In this section, we present several implementations for RABS. The implementations differ in how attributes use validity intervals: each attribute can be assigned a validity interval that is independent of the others; all attributes can share the same validity interval; or attributes can be grouped into sets that share the same validity interval. All of our implementations are built on top of a secure non-time-specific ABS scheme — for Implementations 1 and 2, any ABS scheme that satisfies the security properties in Maji *et al.* [8] will work, but Implemention 3 has more strict requirements, as described in Sect. 4.4.

### 4.1 Implementation 1: Independent Validity Intervals

For this implementation, each attribute is assigned a validity interval that is independent of any other validity interval used by any other attribute. To accomplish this, we incorporate the validity interval into the attribute name. For example, a time-specific attribute \((\mathtt{Employee },[\mathtt{2014-Jan-06 },\mathtt{2014-Jan-12 }])\) would be named \(\mathtt{Employee-2014-Jan-06-2014-Jan-12 }\).

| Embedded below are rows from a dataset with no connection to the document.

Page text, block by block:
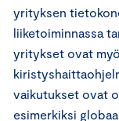
yrityksen
liiketoiminnassa
yritykset ovat
vaikutukset ovat
esimerkiksi
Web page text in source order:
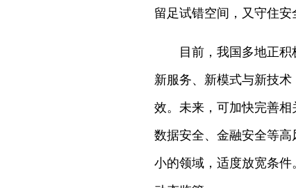
留足试错空间，又守住安
目前，我国多地正
新服务、新模式与新技
效。未来，可加快完善
数据安全、金融安全等
小的领域，适度放宽条
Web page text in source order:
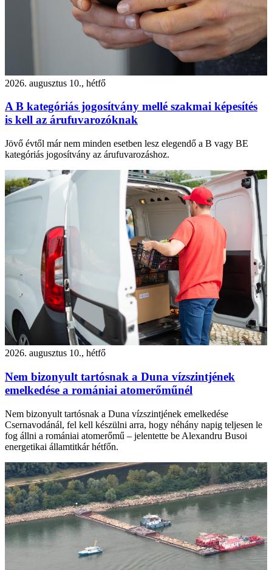
2026. augusztus 10., hétfő
A B kategóriás jogosítvány mellé szakmai képesítés
is kell az árufuvarozóknak
Jövő évtől már nem minden esetben lesz elegendő a B vagy BE
kategóriás jogosítvány az árufuvarozáshoz.
2026. augusztus 10., hétfő
Nem bizonyult tartósnak a Duna vízszintjének
emelkedése a romániai atomerőműnél
Nem bizonyult tartósnak a Duna vízszintjének emelkedése
Csernavodánál, fel kell készülni arra, hogy néhány napig teljesen le
fog állni a romániai atomerőmű – jelentette be Alexandru Busoi
energetikai államtitkár hétfőn.
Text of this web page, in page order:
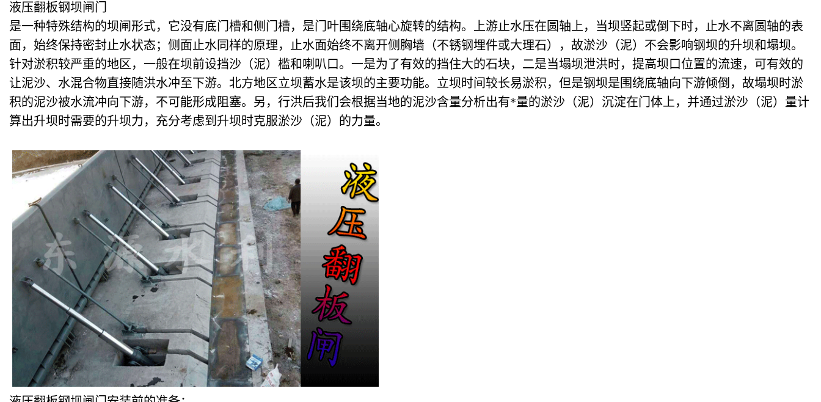
液压翻板钢坝闸门
是一种特殊结构的坝闸形式，它没有底门槽和侧门槽，是门叶围绕底轴心旋转的结构。上游止水压在圆轴上，当坝竖起或倒下时，止水不离圆轴的表
面，始终保持密封止水状态；侧面止水同样的原理，止水面始终不离开侧胸墙（不锈钢埋件或大理石），故淤沙（泥）不会影响钢坝的升坝和塌坝。
针对淤积较严重的地区，一般在坝前设挡沙（泥）槛和喇叭口。一是为了有效的挡住大的石块，二是当塌坝泄洪时，提高坝口位置的流速，可有效的
让泥沙、水混合物直接随洪水冲至下游。北方地区立坝蓄水是该坝的主要功能。立坝时间较长易淤积，但是钢坝是围绕底轴向下游倾倒，故塌坝时淤
积的泥沙被水流冲向下游，不可能形成阻塞。另，行洪后我们会根据当地的泥沙含量分析出有*量的淤沙（泥）沉淀在门体上，并通过淤沙（泥）量计
算出升坝时需要的升坝力，充分考虑到升坝时克服淤沙（泥）的力量。

Using the notion of standard validity intervals from Sect. 2.1, consider a time *t* that is contained in *k* standard validity intervals: \(\iota _1,\ldots ,\iota _k\). Viewing the condition \(\varUpsilon \) as a Boolean formula, when calling the \({\mathsf {RABS.Sign}}\) function to make a time-*t* signature we would first change every occurrence of an attribute *a* in the Boolean formula to a disjunction of all attributes that incorporate a standard time interval that includes time *t*. In other words, an occurrence of attribute *a* in the Boolean formula would be replaced with \((a\mathtt{- }\iota _1 \vee \cdots \vee a\mathtt - \iota _k)\). Viewing the condition \(\varUpsilon =(\mathbf {M},a)\) as a monotone span program, since each row \(i=1,\ldots ,\ell \) of the original \(\mathbf {M}\) corresponds to attribute *a*(*i*), we simply duplicate this row *k* times, and map the time-specific attributes to these rows. In the example of standard validity intervals from Sect. 2.1, if \(a(i)=\)Employee then we duplicate that row 3 times and map the monthly, weekly, and daily validity intervals to these 3 rows. We will refer to the expanded matrix as \(\varUpsilon '=(\mathbf M ',a)\).

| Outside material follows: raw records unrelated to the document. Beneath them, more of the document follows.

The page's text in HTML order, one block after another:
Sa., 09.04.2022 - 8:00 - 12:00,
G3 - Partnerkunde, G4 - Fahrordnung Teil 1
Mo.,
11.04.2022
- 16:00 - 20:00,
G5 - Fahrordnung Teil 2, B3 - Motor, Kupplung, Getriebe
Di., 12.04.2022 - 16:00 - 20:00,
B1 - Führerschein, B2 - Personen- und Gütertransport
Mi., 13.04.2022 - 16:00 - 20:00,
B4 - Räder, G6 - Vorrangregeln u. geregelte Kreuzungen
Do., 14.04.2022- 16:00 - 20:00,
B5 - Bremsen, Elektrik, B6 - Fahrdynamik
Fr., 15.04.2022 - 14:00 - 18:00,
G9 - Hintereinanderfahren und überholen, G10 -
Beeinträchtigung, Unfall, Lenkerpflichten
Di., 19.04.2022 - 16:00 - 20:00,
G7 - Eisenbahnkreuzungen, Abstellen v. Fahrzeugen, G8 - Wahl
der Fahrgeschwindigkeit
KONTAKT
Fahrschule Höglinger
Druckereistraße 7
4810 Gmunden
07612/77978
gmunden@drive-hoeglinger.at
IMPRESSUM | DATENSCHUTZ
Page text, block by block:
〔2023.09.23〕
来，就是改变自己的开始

This implementation is an obvious way of adding support for validity intervals to attribute-based signatures, and the overhead for signatures is not large: If \(\mathbf {M}\) is \(\ell \times k\) and there are *c* time intervals that are valid for each attribute (e.g., \(c=3\) in our example above), then the resulting \(\varUpsilon '\) used in making signatures includes a \(c\,\ell \times k\) matrix \(\mathbf {M}'\). However, this implementation has a major disadvantage, which was the motivation for this work: the AIA has a motivation to expire attributes frequently so that attributes can be effectively revoked without a long delay, but most of the time a user’s set of attributes will simply be reissued for the following time interval. This implementation requires the AIA to frequently reissue all attributes for every user in this situation, and if users hold lots of fine-grained attributes this is very expensive.

**Theorem 1**

Given a secure non-time based ABS scheme, Implementation 1 is a secure RABS scheme.

*Proof*

First, note that, given a time *t*, \(\varUpsilon '\) is satsfied by set of time-specific attributes \(\mathcal {A}'=\{(a_1,\iota _1),\ldots ,(a_s,\iota _s)\}\) if and only if \(t\in \iota _i\) for all \(i=1,\ldots ,s\) and \(\varUpsilon (\{a_1,\ldots ,a_s\})=1\). The Correctness and Perfect Privacy properties of Implementation 1 follow directly from this fact and the corresponding properties of the underlying ABS scheme. For Existential Unforgeability, note that an adversary playing against a RABS oracle can be easily converted into an adversary playing against an ABS oracle since none of the RABS-to-ABS conversion uses oracle-only secrets such as TSK, ASK, or signing keys for Sign oracle calls. As a result, any RABS adversary that wins with non-negligible probability can become a ABS adversary that wins with non-negligible probability — but since the ABS scheme is existentially unforgeable, this is impossible. \(\square \)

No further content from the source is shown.